DATA PROVIDED section start

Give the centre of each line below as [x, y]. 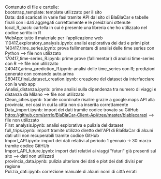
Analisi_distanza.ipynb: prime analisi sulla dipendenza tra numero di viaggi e [81, 89]
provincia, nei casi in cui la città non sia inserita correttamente [67, 104]
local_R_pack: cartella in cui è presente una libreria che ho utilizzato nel [76, 28]
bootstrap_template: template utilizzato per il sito [53, 12]
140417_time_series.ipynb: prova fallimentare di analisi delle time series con [80, 48]
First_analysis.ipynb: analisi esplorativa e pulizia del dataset [64, 125]
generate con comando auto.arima [39, 74]
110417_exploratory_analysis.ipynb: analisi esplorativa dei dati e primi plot [77, 43]

DATA PROVIDED section end

(WHAT THE TASK REQUIRES)
Every line above holding the string "analisi" should be listed.

(ANSWER TO THE EXERCISE)
Analisi_distanza.ipynb: prime analisi sulla dipendenza tra numero di viaggi e [81, 89]
140417_time_series.ipynb: prova fallimentare di analisi delle time series con [80, 48]
First_analysis.ipynb: analisi esplorativa e pulizia del dataset [64, 125]
110417_exploratory_analysis.ipynb: analisi esplorativa dei dati e primi plot [77, 43]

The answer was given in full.